┌──
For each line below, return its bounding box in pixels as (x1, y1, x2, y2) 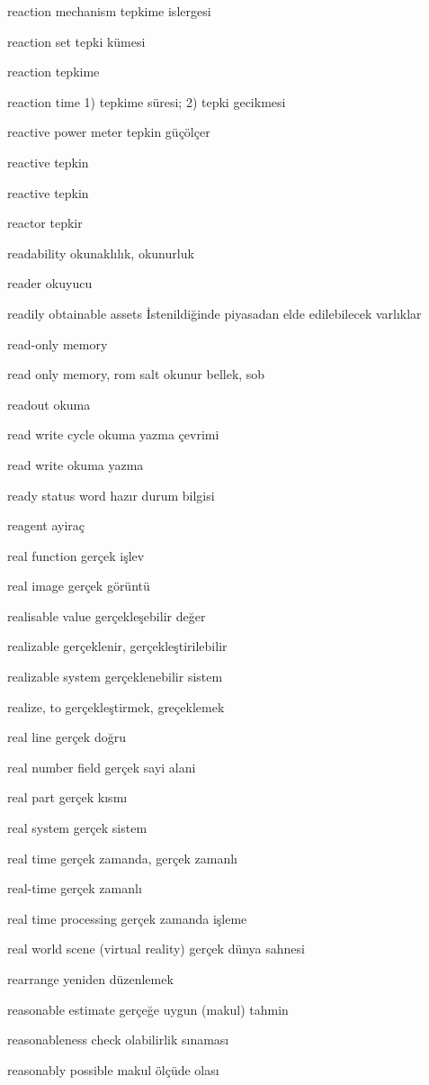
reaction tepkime (7, 62, 100, 81)
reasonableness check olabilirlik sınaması (7, 1030, 229, 1049)
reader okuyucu (7, 274, 93, 293)
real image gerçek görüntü (7, 576, 150, 595)
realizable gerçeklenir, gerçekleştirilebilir (7, 637, 228, 656)
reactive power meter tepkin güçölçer (7, 122, 210, 141)
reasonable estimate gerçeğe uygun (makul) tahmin (7, 999, 289, 1018)
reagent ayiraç (7, 516, 85, 535)
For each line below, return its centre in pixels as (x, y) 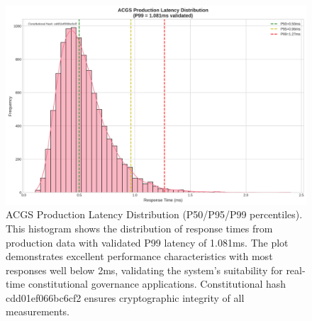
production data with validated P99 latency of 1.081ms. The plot (147, 242)
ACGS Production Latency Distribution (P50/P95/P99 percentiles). (154, 214)
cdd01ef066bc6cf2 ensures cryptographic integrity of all (125, 297)
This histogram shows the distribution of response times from (139, 228)
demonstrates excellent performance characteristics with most (139, 256)
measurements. (38, 311)
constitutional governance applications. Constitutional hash (157, 284)
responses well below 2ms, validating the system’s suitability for (144, 270)
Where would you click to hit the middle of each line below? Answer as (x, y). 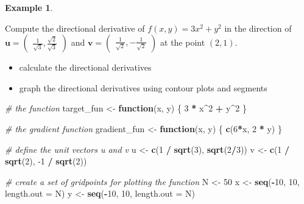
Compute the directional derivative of (75, 28)
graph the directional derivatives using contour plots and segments (143, 87)
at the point (183, 42)
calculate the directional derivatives (85, 67)
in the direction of (258, 28)
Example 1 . (29, 7)
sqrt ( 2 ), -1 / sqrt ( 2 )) (46, 161)
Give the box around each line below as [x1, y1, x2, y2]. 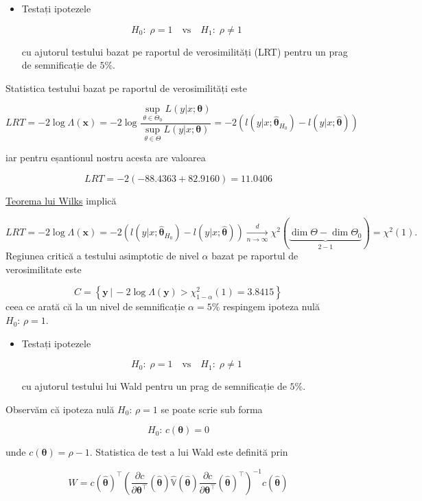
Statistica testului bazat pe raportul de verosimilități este [5, 80, 247, 95]
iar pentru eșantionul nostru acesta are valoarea [5, 150, 206, 165]
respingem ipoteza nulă [223, 299, 320, 314]
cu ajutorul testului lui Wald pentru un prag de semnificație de [21, 379, 287, 393]
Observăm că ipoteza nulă [5, 401, 115, 416]
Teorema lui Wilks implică [5, 193, 117, 207]
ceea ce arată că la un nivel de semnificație [5, 299, 185, 314]
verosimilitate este [5, 261, 82, 276]
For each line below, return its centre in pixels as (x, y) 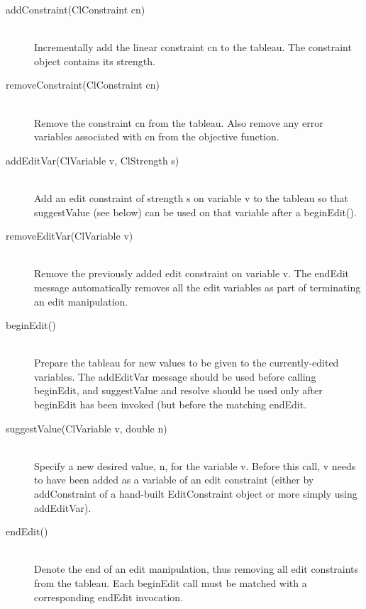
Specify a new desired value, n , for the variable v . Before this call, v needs (195, 465)
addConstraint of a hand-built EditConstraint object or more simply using (196, 494)
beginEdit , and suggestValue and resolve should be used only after (178, 390)
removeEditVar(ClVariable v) (70, 236)
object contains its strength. (95, 61)
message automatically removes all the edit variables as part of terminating (198, 287)
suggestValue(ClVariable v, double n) (87, 428)
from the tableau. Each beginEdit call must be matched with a (171, 583)
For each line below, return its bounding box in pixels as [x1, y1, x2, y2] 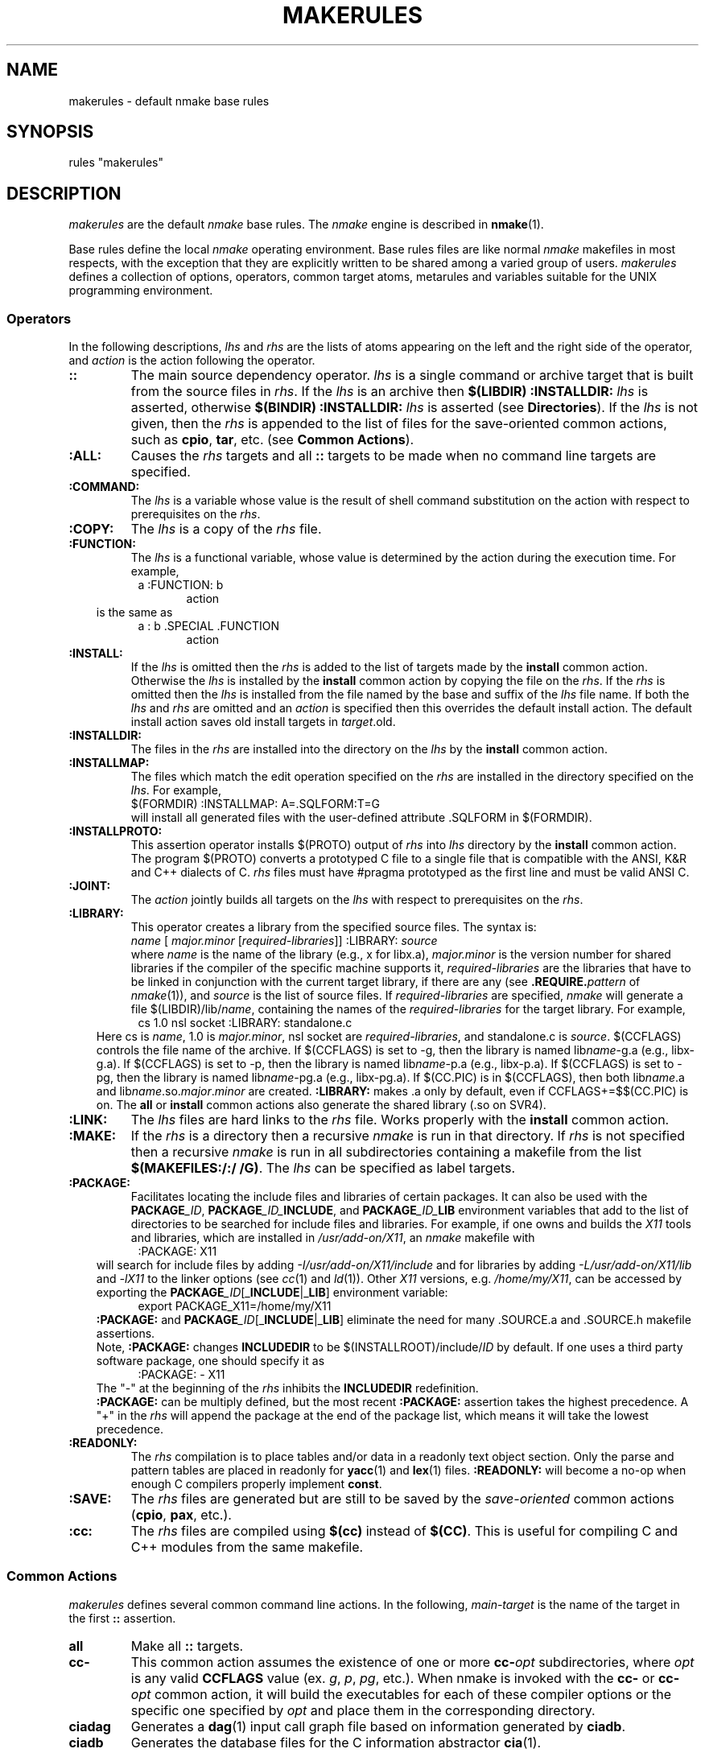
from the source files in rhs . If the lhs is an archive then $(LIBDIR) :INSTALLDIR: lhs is [130, 383, 649, 400]
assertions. [96, 1326, 155, 1341]
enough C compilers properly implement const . [130, 1477, 382, 1491]
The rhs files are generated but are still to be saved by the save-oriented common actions [130, 1491, 674, 1508]
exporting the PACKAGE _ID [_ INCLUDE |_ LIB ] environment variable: [96, 1285, 448, 1300]
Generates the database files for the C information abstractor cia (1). [130, 1734, 542, 1751]
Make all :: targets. [130, 1637, 244, 1654]
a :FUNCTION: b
└──
TASK DESCRIPTION: Print the data again, word for word, without any pictures.

ANSWER AREA:
For each line below, return its bounding box in pixels as (x1, y1, x2, y2) 
reaction tepkime (7, 62, 100, 81)
reasonableness check olabilirlik sınaması (7, 1030, 229, 1049)
reader okuyucu (7, 274, 93, 293)
real image gerçek görüntü (7, 576, 150, 595)
realizable gerçeklenir, gerçekleştirilebilir (7, 637, 228, 656)
reactive power meter tepkin güçölçer (7, 122, 210, 141)
reasonable estimate gerçeğe uygun (makul) tahmin (7, 999, 289, 1018)
reagent ayiraç (7, 516, 85, 535)
For each line below, return its centre in pixels as (x, y) 
production data with validated P99 latency of 1.081ms. The plot (147, 242)
ACGS Production Latency Distribution (P50/P95/P99 percentiles). (154, 214)
cdd01ef066bc6cf2 ensures cryptographic integrity of all (125, 297)
This histogram shows the distribution of response times from (139, 228)
demonstrates excellent performance characteristics with most (139, 256)
measurements. (38, 311)
constitutional governance applications. Constitutional hash (157, 284)
responses well below 2ms, validating the system’s suitability for (144, 270)
Where would you click to hit the middle of each line below? Answer as (x, y). 
Compute the directional derivative of (75, 28)
graph the directional derivatives using contour plots and segments (143, 87)
at the point (183, 42)
calculate the directional derivatives (85, 67)
in the direction of (258, 28)
Example 1 . (29, 7)
sqrt ( 2 ), -1 / sqrt ( 2 )) (46, 161)
Give the box around each line below as [x1, y1, x2, y2]. 
Statistica testului bazat pe raportul de verosimilități este [5, 80, 247, 95]
iar pentru eșantionul nostru acesta are valoarea [5, 150, 206, 165]
respingem ipoteza nulă [223, 299, 320, 314]
cu ajutorul testului lui Wald pentru un prag de semnificație de [21, 379, 287, 393]
Observăm că ipoteza nulă [5, 401, 115, 416]
Teorema lui Wilks implică [5, 193, 117, 207]
ceea ce arată că la un nivel de semnificație [5, 299, 185, 314]
verosimilitate este [5, 261, 82, 276]
For each line below, return its centre in pixels as (x, y) 
Specify a new desired value, n , for the variable v . Before this call, v needs (195, 465)
addConstraint of a hand-built EditConstraint object or more simply using (196, 494)
beginEdit , and suggestValue and resolve should be used only after (178, 390)
removeEditVar(ClVariable v) (70, 236)
object contains its strength. (95, 61)
message automatically removes all the edit variables as part of terminating (198, 287)
suggestValue(ClVariable v, double n) (87, 428)
from the tableau. Each beginEdit call must be matched with a (171, 583)
For each line below, return its bounding box in pixels as [x1, y1, x2, y2] 
from the source files in rhs . If the lhs is an archive then $(LIBDIR) :INSTALLDIR: lhs is [130, 383, 649, 400]
assertions. [96, 1326, 155, 1341]
enough C compilers properly implement const . [130, 1477, 382, 1491]
The rhs files are generated but are still to be saved by the save-oriented common actions [130, 1491, 674, 1508]
exporting the PACKAGE _ID [_ INCLUDE |_ LIB ] environment variable: [96, 1285, 448, 1300]
Generates the database files for the C information abstractor cia (1). [130, 1734, 542, 1751]
Make all :: targets. [130, 1637, 244, 1654]
a :FUNCTION: b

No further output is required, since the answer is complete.